▶ _Task instructions_:
Take each line of the records below that contains the string "kitchen" and copy it.

(Beginning of Source material)

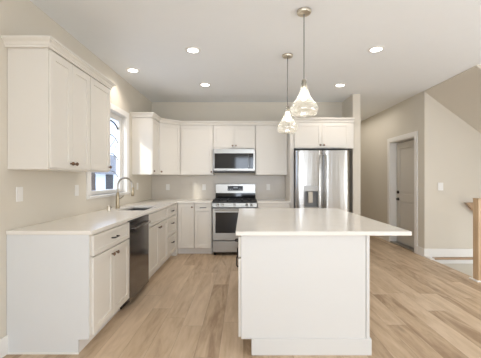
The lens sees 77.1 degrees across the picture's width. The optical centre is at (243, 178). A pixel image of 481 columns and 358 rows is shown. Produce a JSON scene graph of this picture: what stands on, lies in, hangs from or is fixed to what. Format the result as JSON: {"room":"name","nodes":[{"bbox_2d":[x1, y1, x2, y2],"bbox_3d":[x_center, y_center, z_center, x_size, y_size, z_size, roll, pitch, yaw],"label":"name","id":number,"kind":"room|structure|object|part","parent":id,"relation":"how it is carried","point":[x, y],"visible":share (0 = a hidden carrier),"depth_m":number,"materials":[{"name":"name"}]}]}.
{"room":"kitchen","nodes":[
{"label":"kitchen","id":0,"kind":"room"},
{"bbox_2d":[0,0,151,338],"bbox_3d":[-1.840,-0.087,0.900,0.150,2.775,9.800,0,0,0],"label":"wall","id":1,"kind":"structure","parent":0,"point":[48,196],"depth_m":2.60,"materials":[{"name":"paint"}]},
{"bbox_2d":[0,335,7,357],"bbox_3d":[-1.758,1.230,-0.871,0.015,0.140,6.258,0,0,0],"label":"baseboard","id":2,"kind":"structure","parent":1,"relation":"attached to","point":[3,341],"depth_m":2.21,"materials":[{"name":"white wood"}]},
{"bbox_2d":[16,187,22,201],"bbox_3d":[-1.761,0.120,2.375,0.008,0.115,0.070,0,0,0],"label":"outlet","id":3,"kind":"object","parent":1,"relation":"attached to","point":[19,190],"visible":1,"depth_m":2.37,"materials":[{"name":"white plastic"}]},
{"bbox_2d":[7,48,89,170],"bbox_3d":[-1.587,-0.528,2.548,0.353,0.913,0.586,0,0,0],"label":"upper cabinet","id":4,"kind":"object","parent":1,"relation":"attached to","point":[48,97],"visible":1,"depth_m":2.25,"materials":[{"name":"paint"}]},
{"bbox_3d":[-1.450,-0.523,2.401,0.019,0.875,0.282,0,0,0],"label":"door","id":5,"kind":"part","parent":4,"relation":"part of","materials":[{"name":"paint"}]},
{"bbox_3d":[-1.450,-0.523,2.692,0.019,0.875,0.291,0,0,0],"label":"door","id":6,"kind":"part","parent":4,"relation":"part of","materials":[{"name":"paint"}]},
{"bbox_2d":[1,35,115,89],"bbox_3d":[-1.583,-1.010,2.763,0.361,0.069,1.134,0,0,0],"label":"crown molding","id":7,"kind":"structure","parent":1,"relation":"attached to","point":[10,41],"depth_m":2.29,"materials":[{"name":"paint"}]},
{"bbox_2d":[75,185,78,195],"bbox_3d":[-1.761,0.120,3.190,0.008,0.115,0.070,0,0,0],"label":"outlet","id":8,"kind":"object","parent":1,"relation":"attached to","point":[76,186],"visible":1,"depth_m":3.19,"materials":[{"name":"white plastic"}]},
{"bbox_2d":[60,75,111,171],"bbox_3d":[-1.587,-0.528,3.058,0.353,0.913,0.428,0,0,0],"label":"upper cabinet","id":9,"kind":"object","parent":1,"relation":"attached to","point":[99,94],"visible":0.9,"depth_m":3.04,"materials":[{"name":"paint"}]},
{"bbox_3d":[-1.450,-0.523,3.057,0.019,0.875,0.418,0,0,0],"label":"door","id":10,"kind":"part","parent":9,"relation":"part of","materials":[{"name":"paint"}]},
{"bbox_2d":[86,103,129,199],"bbox_3d":[-1.820,-0.388,4.003,0.180,1.235,1.235,0,0,0],"label":"window","id":11,"kind":"structure","parent":1,"relation":"in","point":[122,122],"depth_m":4.45,"materials":[{"name":"glass"},{"name":"white vinyl"}]},
{"bbox_3d":[-1.845,-0.362,4.003,0.040,1.113,1.053,0,0,0],"label":"sash","id":12,"kind":"part","parent":11,"relation":"part of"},
{"bbox_3d":[-1.778,0.203,4.003,0.095,0.018,1.205,0,0,0],"label":"sill","id":13,"kind":"part","parent":11,"relation":"part of","materials":[{"name":"white wood"}]},
{"bbox_2d":[132,117,159,174],"bbox_3d":[-1.587,-0.528,4.980,0.353,0.913,0.418,0,0,0],"label":"upper cabinet","id":14,"kind":"object","parent":1,"relation":"attached to","point":[145,130],"visible":0.98,"depth_m":4.77,"materials":[{"name":"paint"}]},
{"bbox_3d":[-1.450,-0.523,4.981,0.019,0.875,0.405,0,0,0],"label":"door","id":15,"kind":"part","parent":14,"relation":"part of","materials":[{"name":"paint"}]},
{"bbox_2d":[130,112,354,124],"bbox_3d":[0.065,-1.010,5.101,3.657,0.069,0.778,0,0,0],"label":"crown molding","id":16,"kind":"structure","parent":14,"relation":"attached to","point":[153,115],"depth_m":5.30,"materials":[{"name":"paint"}]},
{"bbox_2d":[3,236,480,357],"bbox_3d":[1.492,1.315,2.075,6.815,0.030,12.450,0,0,0],"label":"floor","id":17,"kind":"structure","parent":0,"point":[421,307],"depth_m":2.90,"materials":[{"name":"brown wood"}]},
{"bbox_2d":[7,222,128,353],"bbox_3d":[-1.431,0.858,2.620,0.664,0.885,0.765,0,0,0],"label":"base cabinet","id":18,"kind":"object","parent":17,"relation":"on","point":[62,290],"visible":0.98,"depth_m":2.25,"materials":[{"name":"paint"}]},
{"bbox_3d":[-1.493,1.294,2.242,0.540,0.012,0.008,0,0,0],"label":"shoe molding","id":19,"kind":"part","parent":18,"relation":"part of","materials":[{"name":"white wood"}]},
{"bbox_3d":[-1.458,0.858,2.254,0.611,0.885,0.016,0,0,0],"label":"panel","id":20,"kind":"part","parent":18,"relation":"part of","materials":[{"name":"paint"}]},
{"bbox_3d":[-1.143,0.888,2.462,0.019,0.584,0.355,0,0,0],"label":"door","id":21,"kind":"part","parent":18,"relation":"part of","materials":[{"name":"paint"}]},
{"bbox_2d":[6,199,212,234],"bbox_3d":[-1.152,0.400,4.019,1.224,0.029,3.559,0,0,0],"label":"countertop","id":22,"kind":"structure","parent":18,"relation":"on","point":[90,223],"depth_m":2.80,"materials":[{"name":"stone"}]},
{"bbox_2d":[116,177,133,208],"bbox_3d":[-1.561,0.179,3.970,0.248,0.412,0.060,0,0,0],"label":"faucet","id":23,"kind":"object","parent":22,"relation":"on","point":[120,179],"visible":1,"depth_m":3.96,"materials":[{"name":"metal"}]},
{"bbox_2d":[129,208,149,209],"bbox_3d":[-1.390,0.524,3.990,0.356,0.212,0.596,0,0,0],"label":"undermount sink","id":24,"kind":"object","parent":22,"relation":"in","point":[133,208],"visible":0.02,"depth_m":4.28,"materials":[{"name":"metal"}]},
{"bbox_3d":[-1.143,0.506,2.641,0.019,0.153,0.714,0,0,0],"label":"drawer","id":25,"kind":"part","parent":18,"relation":"part of","materials":[{"name":"paint"}]},
{"bbox_3d":[-1.143,0.888,2.821,0.019,0.584,0.355,0,0,0],"label":"door","id":26,"kind":"part","parent":18,"relation":"part of","materials":[{"name":"paint"}]},
{"bbox_2d":[120,214,150,308],"bbox_3d":[-1.414,0.860,3.311,0.662,0.880,0.602,0,0,0],"label":"dishwasher","id":27,"kind":"object","parent":17,"relation":"on","point":[138,238],"visible":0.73,"depth_m":3.26,"materials":[{"name":"metal"}]},
{"bbox_3d":[-1.163,0.827,3.311,0.061,0.806,0.602,0,0,0],"label":"door","id":28,"kind":"part","parent":27,"relation":"part of","materials":[{"name":"metal"}]},
{"bbox_3d":[-1.108,0.500,3.312,0.050,0.019,0.530,0,0,0],"label":"handle","id":29,"kind":"part","parent":27,"relation":"part of","materials":[{"name":"metal"}]},
{"bbox_2d":[128,204,175,265],"bbox_3d":[-1.430,0.858,4.804,0.662,0.885,0.598,0,0,0],"label":"base cabinet","id":30,"kind":"object","parent":17,"relation":"on","point":[171,210],"visible":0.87,"depth_m":4.75,"materials":[{"name":"paint"}]},
{"bbox_3d":[-1.143,1.036,4.796,0.019,0.289,0.572,0,0,0],"label":"drawer","id":31,"kind":"part","parent":30,"relation":"part of","materials":[{"name":"paint"}]},
{"bbox_3d":[-1.143,0.737,4.796,0.019,0.282,0.572,0,0,0],"label":"drawer","id":32,"kind":"part","parent":30,"relation":"part of","materials":[{"name":"paint"}]},
{"bbox_3d":[-1.143,0.506,4.796,0.019,0.153,0.572,0,0,0],"label":"drawer","id":33,"kind":"part","parent":30,"relation":"part of","materials":[{"name":"paint"}]},
{"bbox_2d":[148,208,166,278],"bbox_3d":[-1.432,0.858,4.059,0.658,0.885,0.886,0,0,0],"label":"base cabinet","id":34,"kind":"object","parent":17,"relation":"on","point":[158,224],"visible":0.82,"depth_m":4.00,"materials":[{"name":"paint"}]},
{"bbox_3d":[-1.143,0.888,3.839,0.019,0.584,0.436,0,0,0],"label":"door","id":35,"kind":"part","parent":34,"relation":"part of","materials":[{"name":"paint"}]},
{"bbox_3d":[-1.143,0.506,4.059,0.019,0.153,0.876,0,0,0],"label":"drawer","id":36,"kind":"part","parent":34,"relation":"part of","materials":[{"name":"paint"}]},
{"bbox_3d":[-1.143,0.888,4.279,0.019,0.584,0.436,0,0,0],"label":"door","id":37,"kind":"part","parent":34,"relation":"part of","materials":[{"name":"paint"}]},
{"bbox_2d":[171,203,177,255],"bbox_3d":[-1.450,0.858,5.451,0.626,0.885,0.690,0,0,0],"label":"cabinet filler","id":38,"kind":"object","parent":17,"relation":"on","point":[175,252],"visible":0.14,"depth_m":5.13,"materials":[{"name":"paint"}]},
{"bbox_2d":[178,203,194,253],"bbox_3d":[-0.989,0.858,5.467,0.290,0.885,0.658,0,0,0],"label":"base cabinet","id":39,"kind":"object","parent":17,"relation":"on","point":[186,211],"visible":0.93,"depth_m":5.18,"materials":[{"name":"paint"}]},
{"bbox_2d":[195,203,212,253],"bbox_3d":[-0.692,0.858,5.465,0.298,0.885,0.662,0,0,0],"label":"base cabinet","id":40,"kind":"object","parent":17,"relation":"on","point":[203,211],"visible":0.94,"depth_m":5.18,"materials":[{"name":"paint"}]},
{"bbox_3d":[-0.692,0.491,5.178,0.288,0.123,0.019,0,0,0],"label":"drawer","id":41,"kind":"part","parent":40,"relation":"part of","materials":[{"name":"paint"}]},
{"bbox_3d":[-0.692,0.873,5.178,0.288,0.614,0.019,0,0,0],"label":"door","id":42,"kind":"part","parent":40,"relation":"part of","materials":[{"name":"paint"}]},
{"bbox_2d":[212,184,256,254],"bbox_3d":[-0.150,0.698,5.418,0.756,1.205,0.739,0,0,0],"label":"gas range","id":43,"kind":"object","parent":17,"relation":"on","point":[229,198],"visible":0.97,"depth_m":5.12,"materials":[{"name":"silver metal"}]},
{"bbox_3d":[-0.150,1.147,5.131,0.750,0.186,0.031,0,0,0],"label":"warming drawer","id":44,"kind":"part","parent":43,"relation":"part of","materials":[{"name":"silver metal"}]},
{"bbox_3d":[-0.150,0.769,5.130,0.750,0.538,0.034,0,0,0],"label":"oven door","id":45,"kind":"part","parent":43,"relation":"part of","materials":[{"name":"silver metal"}]},
{"bbox_2d":[212,201,256,202],"bbox_3d":[-0.150,0.395,5.450,0.756,0.020,0.635,0,0,0],"label":"cooktop","id":46,"kind":"object","parent":43,"relation":"in","point":[213,201],"depth_m":5.13,"materials":[{"name":"metal"}]},
{"bbox_3d":[-0.150,0.443,5.111,0.756,0.084,0.045,0,0,0],"label":"control panel","id":47,"kind":"part","parent":43,"relation":"part of","materials":[{"name":"silver metal"}]},
{"bbox_3d":[-0.150,0.320,5.709,0.748,0.110,0.006,0,0,0],"label":"vent panel","id":48,"kind":"part","parent":43,"relation":"part of","materials":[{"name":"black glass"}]},
{"bbox_2d":[257,203,289,207],"bbox_3d":[0.518,0.858,5.465,0.555,0.885,0.662,0,0,0],"label":"base cabinet","id":49,"kind":"object","parent":17,"relation":"on","point":[259,205],"visible":0.2,"depth_m":5.18,"materials":[{"name":"paint"}]},
{"bbox_2d":[256,199,289,202],"bbox_3d":[0.517,0.400,5.479,0.563,0.029,0.641,0,0,0],"label":"countertop","id":50,"kind":"structure","parent":49,"relation":"on","point":[258,200],"depth_m":5.17,"materials":[{"name":"stone"}]},
{"bbox_2d":[285,122,293,207],"bbox_3d":[0.832,0.163,5.494,0.064,2.274,0.607,0,0,0],"label":"panel","id":51,"kind":"object","parent":17,"relation":"on","point":[289,178],"visible":0.44,"depth_m":5.19,"materials":[{"name":"paint"}]},
{"bbox_2d":[235,236,371,354],"bbox_3d":[0.436,0.858,3.042,1.018,0.885,1.636,0,0,0],"label":"kitchen island","id":52,"kind":"object","parent":17,"relation":"on","point":[298,295],"visible":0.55,"depth_m":2.23,"materials":[{"name":"paint"}]},
{"bbox_3d":[-0.029,0.506,2.494,0.019,0.153,0.472,0,0,0],"label":"drawer","id":53,"kind":"part","parent":52,"relation":"part of","materials":[{"name":"paint"}]},
{"bbox_3d":[-0.029,0.888,2.494,0.019,0.584,0.472,0,0,0],"label":"door","id":54,"kind":"part","parent":52,"relation":"part of","materials":[{"name":"paint"}]},
{"bbox_2d":[236,208,411,235],"bbox_3d":[0.586,0.399,3.085,1.288,0.030,1.760,0,0,0],"label":"island countertop","id":55,"kind":"structure","parent":52,"relation":"on","point":[250,221],"depth_m":2.55,"materials":[{"name":"stone"}]},
{"bbox_3d":[0.920,0.796,2.241,0.024,0.763,0.022,0,0,0],"label":"corner trim","id":56,"kind":"part","parent":52,"relation":"part of","materials":[{"name":"paint"}]},
{"bbox_2d":[294,149,349,211],"bbox_3d":[1.322,0.401,5.356,0.896,1.798,0.828,0,0,0],"label":"refrigerator","id":57,"kind":"object","parent":17,"relation":"on","point":[321,176],"visible":0.62,"depth_m":5.01,"materials":[{"name":"silver metal"}]},
{"bbox_3d":[1.097,0.052,5.054,0.445,1.055,0.101,0,0,0],"label":"door","id":58,"kind":"part","parent":57,"relation":"part of","materials":[{"name":"metal"}]},
{"bbox_3d":[1.122,0.295,5.034,0.250,0.370,0.072,0,0,0],"label":"dispenser frame","id":59,"kind":"part","parent":57,"relation":"part of","materials":[{"name":"silver metal"}]},
{"bbox_3d":[1.284,0.045,4.982,0.025,0.914,0.081,0,0,0],"label":"handle","id":60,"kind":"part","parent":57,"relation":"part of","materials":[{"name":"silver metal"}]},
{"bbox_3d":[1.360,0.045,4.982,0.025,0.914,0.081,0,0,0],"label":"handle","id":61,"kind":"part","parent":57,"relation":"part of","materials":[{"name":"silver metal"}]},
{"bbox_3d":[1.548,0.052,5.054,0.445,1.055,0.101,0,0,0],"label":"door","id":62,"kind":"part","parent":57,"relation":"part of","materials":[{"name":"metal"}]},
{"bbox_2d":[469,198,480,281],"bbox_3d":[3.016,0.773,3.871,0.148,1.054,0.144,0,0,0],"label":"newel post","id":63,"kind":"object","parent":17,"relation":"on","point":[476,277],"visible":1,"depth_m":3.85,"materials":[{"name":"brown wood"}]},
{"bbox_2d":[152,102,341,174],"bbox_3d":[-0.009,-0.087,5.860,3.812,2.775,0.120,0,0,0],"label":"wall","id":64,"kind":"structure","parent":0,"point":[181,111],"depth_m":5.80,"materials":[{"name":"paint"}]},
{"bbox_2d":[159,122,179,174],"bbox_3d":[-1.453,-0.528,5.484,0.620,0.913,0.627,0,0,0],"label":"upper cabinet","id":65,"kind":"object","parent":64,"relation":"attached to","point":[169,133],"visible":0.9,"depth_m":5.32,"materials":[{"name":"paint"}]},
{"bbox_2d":[180,125,214,174],"bbox_3d":[-0.847,-0.528,5.610,0.596,0.913,0.376,0,0,0],"label":"upper cabinet","id":66,"kind":"object","parent":64,"relation":"attached to","point":[196,141],"visible":0.98,"depth_m":5.46,"materials":[{"name":"paint"}]},
{"bbox_2d":[152,175,284,198],"bbox_3d":[-0.482,0.157,5.795,2.561,0.454,0.010,0,0,0],"label":"backsplash","id":67,"kind":"structure","parent":64,"relation":"attached to","point":[181,186],"depth_m":5.79,"materials":[{"name":"paint"}]},
{"bbox_2d":[213,125,254,148],"bbox_3d":[-0.167,-0.765,5.610,0.758,0.440,0.376,0,0,0],"label":"upper cabinet","id":68,"kind":"object","parent":64,"relation":"attached to","point":[224,136],"visible":0.97,"depth_m":5.46,"materials":[{"name":"paint"}]},
{"bbox_3d":[-0.355,-0.760,5.462,0.372,0.402,0.019,0,0,0],"label":"door","id":69,"kind":"part","parent":68,"relation":"part of","materials":[{"name":"paint"}]},
{"bbox_2d":[213,149,254,172],"bbox_3d":[-0.167,-0.327,5.592,0.744,0.428,0.392,0,0,0],"label":"microwave","id":70,"kind":"object","parent":68,"relation":"attached to","point":[224,160],"visible":1,"depth_m":5.40,"materials":[{"name":"silver metal"}]},
{"bbox_3d":[-0.218,-0.324,5.398,0.602,0.273,0.004,0,0,0],"label":"glass","id":71,"kind":"part","parent":70,"relation":"part of","materials":[{"name":"black glass"}]},
{"bbox_3d":[0.132,-0.324,5.398,0.093,0.273,0.004,0,0,0],"label":"control panel","id":72,"kind":"part","parent":70,"relation":"part of","materials":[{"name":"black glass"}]},
{"bbox_3d":[0.021,-0.760,5.462,0.372,0.402,0.019,0,0,0],"label":"door","id":73,"kind":"part","parent":68,"relation":"part of","materials":[{"name":"paint"}]},
{"bbox_2d":[255,125,286,174],"bbox_3d":[0.506,-0.528,5.625,0.582,0.913,0.346,0,0,0],"label":"upper cabinet","id":74,"kind":"object","parent":64,"relation":"attached to","point":[270,144],"visible":0.96,"depth_m":5.46,"materials":[{"name":"paint"}]},
{"bbox_2d":[294,122,353,149],"bbox_3d":[1.380,-0.755,5.469,1.026,0.460,0.658,0,0,0],"label":"upper cabinet","id":75,"kind":"object","parent":64,"relation":"attached to","point":[308,135],"visible":0.91,"depth_m":5.18,"materials":[{"name":"paint"}]},
{"bbox_3d":[1.110,-0.750,5.179,0.464,0.422,0.019,0,0,0],"label":"door","id":76,"kind":"part","parent":75,"relation":"part of","materials":[{"name":"paint"}]},
{"bbox_3d":[1.585,-0.750,5.179,0.478,0.422,0.019,0,0,0],"label":"door","id":77,"kind":"part","parent":75,"relation":"part of","materials":[{"name":"paint"}]},
{"bbox_2d":[30,0,480,121],"bbox_3d":[1.492,-1.525,2.075,6.815,0.100,12.450,0,0,0],"label":"ceiling","id":78,"kind":"structure","parent":0,"point":[242,44],"depth_m":3.31,"materials":[{"name":"paint"}]},
{"bbox_2d":[126,68,139,72],"bbox_3d":[-1.495,-1.470,4.087,0.180,0.010,0.180,0,0,0],"label":"recessed light","id":79,"kind":"object","parent":78,"relation":"in","point":[135,70],"visible":1,"depth_m":4.09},
{"bbox_2d":[185,46,200,52],"bbox_3d":[-0.577,-1.470,3.450,0.180,0.010,0.180,0,0,0],"label":"recessed light","id":80,"kind":"object","parent":78,"relation":"in","point":[191,49],"visible":1,"depth_m":3.43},
{"bbox_2d":[199,83,210,85],"bbox_3d":[-0.600,-1.470,4.713,0.180,0.010,0.180,0,0,0],"label":"recessed light","id":81,"kind":"object","parent":78,"relation":"in","point":[200,84],"visible":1,"depth_m":4.69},
{"bbox_2d":[277,53,297,133],"bbox_3d":[0.524,-1.011,3.595,0.242,0.928,0.242,0,0,0],"label":"pendant light","id":82,"kind":"object","parent":78,"relation":"hanging from","point":[287,56],"visible":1,"depth_m":3.58,"materials":[{"name":"clear glass"}]},
{"bbox_3d":[0.524,-0.706,3.595,0.242,0.318,0.242,0,0,0],"label":"lamp shade","id":83,"kind":"part","parent":82,"relation":"part of","materials":[{"name":"clear glass"}]},
{"bbox_3d":[0.524,-1.150,3.595,0.008,0.590,0.008,0,0,-22],"label":"cord","id":84,"kind":"part","parent":82,"relation":"part of","materials":[{"name":"grey metal"}]},
{"bbox_3d":[0.524,-0.747,3.595,0.056,0.113,0.055,0,0,0],"label":"bulb","id":85,"kind":"part","parent":82,"relation":"part of","materials":[{"name":"white glass"}]},
{"bbox_2d":[290,7,317,117],"bbox_3d":[0.531,-1.011,2.650,0.242,0.928,0.242,0,0,0],"label":"pendant light","id":86,"kind":"object","parent":78,"relation":"hanging from","point":[304,12],"visible":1,"depth_m":2.64,"materials":[{"name":"clear glass"}]},
{"bbox_2d":[302,79,305,87],"bbox_3d":[0.531,-0.839,2.650,0.038,0.072,0.037,0,0,0],"label":"socket","id":87,"kind":"object","parent":86,"relation":"attached to","point":[304,80],"depth_m":2.63,"materials":[{"name":"gold metal"}]},
{"bbox_3d":[0.531,-0.706,2.650,0.242,0.318,0.242,0,0,0],"label":"lamp shade","id":88,"kind":"part","parent":86,"relation":"part of","materials":[{"name":"clear glass"}]},
{"bbox_3d":[0.531,-0.747,2.650,0.056,0.113,0.055,0,0,0],"label":"bulb","id":89,"kind":"part","parent":86,"relation":"part of","materials":[{"name":"white glass"}]},
{"bbox_3d":[0.531,-1.150,2.650,0.008,0.590,0.008,0,0,22],"label":"cord","id":90,"kind":"part","parent":86,"relation":"part of","materials":[{"name":"grey metal"}]},
{"bbox_2d":[334,83,345,86],"bbox_3d":[1.515,-1.470,4.739,0.180,0.010,0.180,0,0,0],"label":"recessed light","id":91,"kind":"object","parent":78,"relation":"in","point":[339,84],"visible":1,"depth_m":4.74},
{"bbox_2d":[367,46,384,52],"bbox_3d":[1.504,-1.470,3.427,0.180,0.010,0.180,0,0,0],"label":"recessed light","id":92,"kind":"object","parent":78,"relation":"in","point":[373,49],"visible":1,"depth_m":3.43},
{"bbox_2d":[342,94,359,214],"bbox_3d":[1.964,-0.087,6.720,0.133,2.775,2.960,0,0,0],"label":"wall","id":93,"kind":"structure","parent":0,"point":[350,106],"depth_m":5.24,"materials":[{"name":"paint"}]},
{"bbox_2d":[360,91,423,247],"bbox_3d":[3.120,-0.087,6.620,0.200,2.775,3.160,0,0,0],"label":"wall","id":94,"kind":"structure","parent":0,"point":[407,116],"depth_m":6.56,"materials":[{"name":"paint"}]},
{"bbox_2d":[390,241,413,251],"bbox_3d":[3.098,1.289,5.768,0.165,0.022,0.880,0,0,0],"label":"threshold","id":95,"kind":"object","parent":94,"relation":"attached to","point":[402,245],"depth_m":5.80,"materials":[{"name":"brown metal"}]},
{"bbox_2d":[387,131,417,253],"bbox_3d":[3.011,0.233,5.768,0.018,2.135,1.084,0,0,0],"label":"trim","id":96,"kind":"structure","parent":94,"relation":"attached to","point":[412,134],"depth_m":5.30,"materials":[{"name":"white wood"}]},
{"bbox_2d":[396,140,413,247],"bbox_3d":[3.147,0.258,5.768,0.105,2.035,0.900,0,0,0],"label":"door","id":97,"kind":"structure","parent":94,"relation":"in","point":[405,150],"depth_m":5.85,"materials":[{"name":"paint"}]},
{"bbox_3d":[3.148,-0.152,5.762,0.007,0.815,0.534,0,0,0],"label":"panel","id":98,"kind":"part","parent":97,"relation":"part of","materials":[{"name":"paint"}]},
{"bbox_3d":[3.148,0.750,5.762,0.007,0.530,0.534,0,0,0],"label":"panel","id":99,"kind":"part","parent":97,"relation":"part of","materials":[{"name":"paint"}]},
{"bbox_2d":[417,246,424,256],"bbox_3d":[3.013,1.230,5.123,0.015,0.140,0.206,0,0,0],"label":"baseboard","id":100,"kind":"structure","parent":94,"relation":"attached to","point":[420,251],"depth_m":5.12,"materials":[{"name":"white wood"}]},
{"bbox_2d":[424,91,480,276],"bbox_3d":[3.960,0.713,5.098,1.880,4.375,0.124,0,0,0],"label":"wall","id":101,"kind":"structure","parent":0,"point":[458,142],"depth_m":5.04,"materials":[{"name":"paint"}]},
{"bbox_2d":[438,183,442,189],"bbox_3d":[3.285,0.125,5.030,0.085,0.130,0.011,0,0,0],"label":"light switch","id":102,"kind":"object","parent":101,"relation":"attached to","point":[440,185],"visible":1,"depth_m":5.03,"materials":[{"name":"white plastic"}]},
{"bbox_2d":[425,249,472,256],"bbox_3d":[3.910,1.230,5.029,1.780,0.140,0.014,0,0,0],"label":"baseboard","id":103,"kind":"structure","parent":101,"relation":"attached to","point":[428,252],"depth_m":5.02,"materials":[{"name":"white wood"}]},
{"bbox_2d":[432,257,472,259],"bbox_3d":[3.935,1.320,5.012,1.690,0.032,0.054,0,0,0],"label":"stair nosing","id":104,"kind":"structure","parent":101,"relation":"attached to","point":[435,258],"depth_m":4.99,"materials":[{"name":"brown wood"}]},
{"bbox_2d":[434,260,472,263],"bbox_3d":[3.950,1.371,5.024,1.660,0.068,0.029,0,0,0],"label":"trim","id":105,"kind":"structure","parent":101,"relation":"attached to","point":[439,261],"depth_m":5.01,"materials":[{"name":"white wood"}]},
{"bbox_2d":[464,202,472,210],"bbox_3d":[4.141,0.746,4.979,1.018,0.723,0.117,0,0,0],"label":"handrail","id":106,"kind":"object","parent":101,"relation":"attached to","point":[469,204],"visible":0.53,"depth_m":4.93,"materials":[{"name":"brown wood"}]},
{"bbox_2d":[425,65,480,132],"bbox_3d":[3.910,-0.810,4.473,1.780,1.330,1.134,0,0,0],"label":"ceiling","id":107,"kind":"structure","parent":0,"point":[460,94],"depth_m":4.61,"materials":[{"name":"paint"}]},
{"label":"outside","id":108,"kind":"structure","parent":0,"visible":0},
{"bbox_3d":[-21.032,4.400,15.000,37.935,0.200,90.000,0,0,0],"label":"ground","id":109,"kind":"structure","parent":108,"visible":0},
{"bbox_2d":[91,140,114,190],"bbox_3d":[-6.000,0.175,12.215,1.800,8.357,1.747,0,0,37],"label":"bare tree","id":110,"kind":"object","parent":109,"relation":"on","point":[93,185],"visible":0.03,"depth_m":11.99,"materials":[{"name":"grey plant"}]},
{"bbox_2d":[95,155,115,189],"bbox_3d":[-16.000,0.700,28.500,9.200,7.200,28.000,0,0,0],"label":"neighbouring house","id":111,"kind":"structure","parent":109,"relation":"on","point":[103,180],"depth_m":26.54,"materials":[{"name":"white"}]}
]}

(End of Source material)

▶ _Response for this exercise_:
{"room":"kitchen","nodes":[
{"label":"kitchen","id":0,"kind":"room"},
{"bbox_2d":[235,236,371,354],"bbox_3d":[0.436,0.858,3.042,1.018,0.885,1.636,0,0,0],"label":"kitchen island","id":52,"kind":"object","parent":17,"relation":"on","point":[298,295],"visible":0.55,"depth_m":2.23,"materials":[{"name":"paint"}]},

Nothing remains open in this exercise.